### Work request
Up to and including the final line, retype each line of the records below, starting with the one that contains "where , are".

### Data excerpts
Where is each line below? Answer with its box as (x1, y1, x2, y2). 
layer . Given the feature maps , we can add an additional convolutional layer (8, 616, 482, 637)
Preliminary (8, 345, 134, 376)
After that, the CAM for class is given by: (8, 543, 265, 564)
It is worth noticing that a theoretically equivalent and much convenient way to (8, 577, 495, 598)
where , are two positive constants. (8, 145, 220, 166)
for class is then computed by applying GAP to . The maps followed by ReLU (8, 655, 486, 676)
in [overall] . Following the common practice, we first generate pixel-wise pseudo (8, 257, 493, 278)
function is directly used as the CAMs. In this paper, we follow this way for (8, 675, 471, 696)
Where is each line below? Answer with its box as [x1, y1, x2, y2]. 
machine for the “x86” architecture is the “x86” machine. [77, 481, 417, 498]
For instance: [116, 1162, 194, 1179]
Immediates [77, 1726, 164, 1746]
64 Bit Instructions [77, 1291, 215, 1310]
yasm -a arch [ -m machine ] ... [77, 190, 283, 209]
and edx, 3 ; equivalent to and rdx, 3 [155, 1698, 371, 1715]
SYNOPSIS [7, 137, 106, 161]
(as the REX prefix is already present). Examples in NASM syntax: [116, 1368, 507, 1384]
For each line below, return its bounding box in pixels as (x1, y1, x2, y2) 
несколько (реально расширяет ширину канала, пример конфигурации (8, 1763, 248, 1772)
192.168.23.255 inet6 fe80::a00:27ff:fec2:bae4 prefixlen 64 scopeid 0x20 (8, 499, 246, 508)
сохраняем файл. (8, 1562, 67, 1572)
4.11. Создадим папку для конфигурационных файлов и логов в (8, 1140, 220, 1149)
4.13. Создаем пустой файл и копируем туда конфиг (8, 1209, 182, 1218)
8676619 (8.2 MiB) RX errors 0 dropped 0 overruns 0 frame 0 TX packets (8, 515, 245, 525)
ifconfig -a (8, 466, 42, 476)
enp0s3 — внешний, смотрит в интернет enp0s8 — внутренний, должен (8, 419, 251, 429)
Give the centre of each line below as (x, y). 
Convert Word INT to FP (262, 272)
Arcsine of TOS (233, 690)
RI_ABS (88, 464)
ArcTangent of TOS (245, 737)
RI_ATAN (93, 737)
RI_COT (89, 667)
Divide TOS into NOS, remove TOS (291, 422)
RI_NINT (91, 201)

### Solved problem
where , are two positive constants. (8, 145, 220, 166)
for class is then computed by applying GAP to . The maps followed by ReLU (8, 655, 486, 676)
in [overall] . Following the common practice, we first generate pixel-wise pseudo (8, 257, 493, 278)
function is directly used as the CAMs. In this paper, we follow this way for (8, 675, 471, 696)
Where is each line below? Answer with its box as [x1, y1, x2, y2]. 
machine for the “x86” architecture is the “x86” machine. [77, 481, 417, 498]
For instance: [116, 1162, 194, 1179]
Immediates [77, 1726, 164, 1746]
64 Bit Instructions [77, 1291, 215, 1310]
yasm -a arch [ -m machine ] ... [77, 190, 283, 209]
and edx, 3 ; equivalent to and rdx, 3 [155, 1698, 371, 1715]
SYNOPSIS [7, 137, 106, 161]
(as the REX prefix is already present). Examples in NASM syntax: [116, 1368, 507, 1384]
For each line below, return its bounding box in pixels as (x1, y1, x2, y2) 
несколько (реально расширяет ширину канала, пример конфигурации (8, 1763, 248, 1772)
192.168.23.255 inet6 fe80::a00:27ff:fec2:bae4 prefixlen 64 scopeid 0x20 (8, 499, 246, 508)
сохраняем файл. (8, 1562, 67, 1572)
4.11. Создадим папку для конфигурационных файлов и логов в (8, 1140, 220, 1149)
4.13. Создаем пустой файл и копируем туда конфиг (8, 1209, 182, 1218)
8676619 (8.2 MiB) RX errors 0 dropped 0 overruns 0 frame 0 TX packets (8, 515, 245, 525)
ifconfig -a (8, 466, 42, 476)
enp0s3 — внешний, смотрит в интернет enp0s8 — внутренний, должен (8, 419, 251, 429)
Give the centre of each line below as (x, y). 
Convert Word INT to FP (262, 272)
Arcsine of TOS (233, 690)
RI_ABS (88, 464)
ArcTangent of TOS (245, 737)
RI_ATAN (93, 737)
RI_COT (89, 667)
Divide TOS into NOS, remove TOS (291, 422)
RI_NINT (91, 201)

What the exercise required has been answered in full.